Most AI coding tools stop at suggesting code; the harder problem is everything around the suggestion — running it, reading the error, fixing the file, trying again. OpenHands (formerly OpenDevin) is built around the loop, not the autocomplete: its agents get a real sandboxed computer where they execute commands, edit files, and browse the web, then react to what actually happens rather than to a static prompt.
What Sets It Apart
- The unit of work is an action-observation loop in a Docker sandbox, so the agent grounds its next move in real execution output — this is why it can close out a multi-step bug fix instead of producing plausible-but-broken diffs.
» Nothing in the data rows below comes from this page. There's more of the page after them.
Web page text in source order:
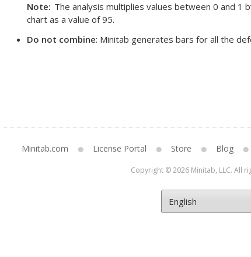
Note The analysis multiplies values between 0 and 1
chart as a value of 95.
Do not combine: Minitab generates bars for all the
Minitab.com License Portal Store Blog
Copyright © 2026 Minitab, LLC. All
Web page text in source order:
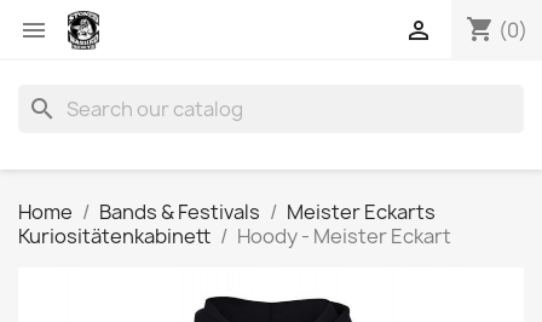
 shopping_cart (0)

search
Home Bands & Festivals
Meister Eckarts
Kuriositätenkabinett
Hoody - Meister Eckart

- It is model-agnostic and runs the same agent against any LLM provider, which makes it a stable harness for comparing models on SWE-bench rather than a wrapper for one vendor's model.
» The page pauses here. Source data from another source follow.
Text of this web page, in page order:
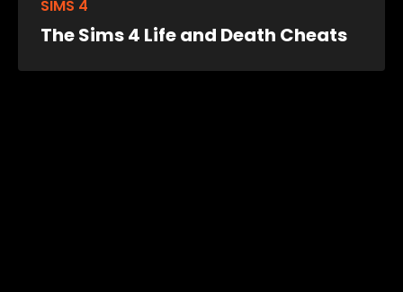
SIMS 4
The Sims 4 Life and Death Cheats
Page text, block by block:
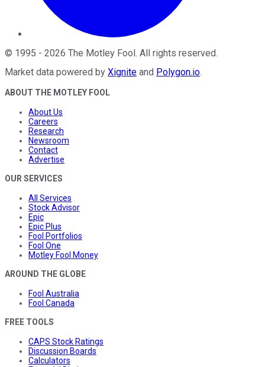
© 1995 - 2026 The Motley Fool . All rights reserved.
Market data powered by Xignite and Polygon.io.
ABOUT THE MOTLEY FOOL
About Us
Careers
Research
Newsroom
Contact
Advertise
OUR SERVICES
All Services
Stock Advisor
Epic
Epic Plus
Fool Portfolios
Fool One
Motley Fool Money
AROUND THE GLOBE
Fool Australia
Fool Canada
FREE TOOLS
CAPS Stock Ratings
Discussion Boards
Calculators
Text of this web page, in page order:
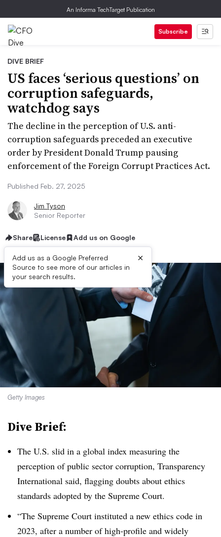
An Informa TechTarget Publication
Subscribe
DIVE BRIEF
US faces ‘serious questions’ on
corruption safeguards,
watchdog says
The decline in the perception of U.S. anti-
corruption safeguards preceded an executive
order by President Donald Trump pausing
enforcement of the Foreign Corrupt Practices Act.
Published Feb. 27, 2025
Jim Tyson
Senior Reporter
Share License Add us on Google
Add us as a Google Preferred
Source to see more of our articles in
your search results.
×
Getty Images
Dive Brief:
The U.S. slid in a global index measuring the
perception of public sector corruption, Transparency
International said, flagging doubts about ethics
standards adopted by the Supreme Court.
“The Supreme Court instituted a new ethics code in
2023, after a number of high-profile and widely

- It started as an academic-industry collaboration (the ICLR 2025 paper spans UIUC, CMU, Yale and others) and grew into a maintained product, so the agent abstractions are research-grade but the runtime is meant to be deployed.
Who It's For
Great fit if you want to build or study autonomous SWE agents, run reproducible benchmark evals, or self-host an agent that keeps code inside your own infrastructure. Look elsewhere if you want a lightweight in-editor autocomplete or a one-click hosted assistant with no infra to manage — running real sandboxes is heavier than an IDE plugin, and full autonomy still needs human review on consequential changes.